*Task description*:
All of the data below is to be repeated exactly, except for the pictures.

(Extracted data entries)
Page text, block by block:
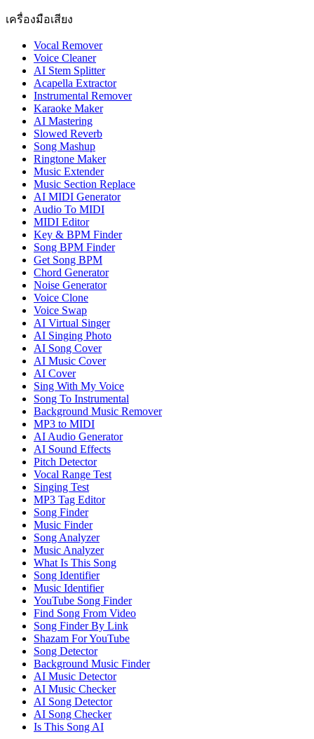
เครื่องมือเสียง
Vocal Remover
Voice Cleaner
AI Stem Splitter
Acapella Extractor
Instrumental Remover
Karaoke Maker
AI Mastering
Slowed Reverb
Song Mashup
Ringtone Maker
Music Extender
Music Section Replace
AI MIDI Generator
Audio To MIDI
MIDI Editor
Key & BPM Finder
Song BPM Finder
Get Song BPM
Chord Generator
Noise Generator
Voice Clone
Voice Swap
AI Virtual Singer
AI Singing Photo
AI Song Cover
AI Music Cover
AI Cover
Sing With My Voice
Song To Instrumental
Background Music Remover
MP3 to MIDI
AI Audio Generator
AI Sound Effects
Pitch Detector
Vocal Range Test
Singing Test
MP3 Tag Editor
Song Finder
Music Finder
Song Analyzer
Music Analyzer
What Is This Song
Song Identifier
Music Identifier
YouTube Song Finder
Find Song From Video
Song Finder By Link
Shazam For YouTube
Song Detector
Background Music Finder
AI Music Detector
AI Music Checker
AI Song Detector
AI Song Checker
Is This Song AI

*Solution to the exercise*:
Page text, block by block:
เครื่องมือเสียง
Vocal Remover
Voice Cleaner
AI Stem Splitter
Acapella Extractor
Instrumental Remover
Karaoke Maker
AI Mastering
Slowed Reverb
Song Mashup
Ringtone Maker
Music Extender
Music Section Replace
AI MIDI Generator
Audio To MIDI
MIDI Editor
Key & BPM Finder
Song BPM Finder
Get Song BPM
Chord Generator
Noise Generator
Voice Clone
Voice Swap
AI Virtual Singer
AI Singing Photo
AI Song Cover
AI Music Cover
AI Cover
Sing With My Voice
Song To Instrumental
Background Music Remover
MP3 to MIDI
AI Audio Generator
AI Sound Effects
Pitch Detector
Vocal Range Test
Singing Test
MP3 Tag Editor
Song Finder
Music Finder
Song Analyzer
Music Analyzer
What Is This Song
Song Identifier
Music Identifier
YouTube Song Finder
Find Song From Video
Song Finder By Link
Shazam For YouTube
Song Detector
Background Music Finder
AI Music Detector
AI Music Checker
AI Song Detector
AI Song Checker
Is This Song AI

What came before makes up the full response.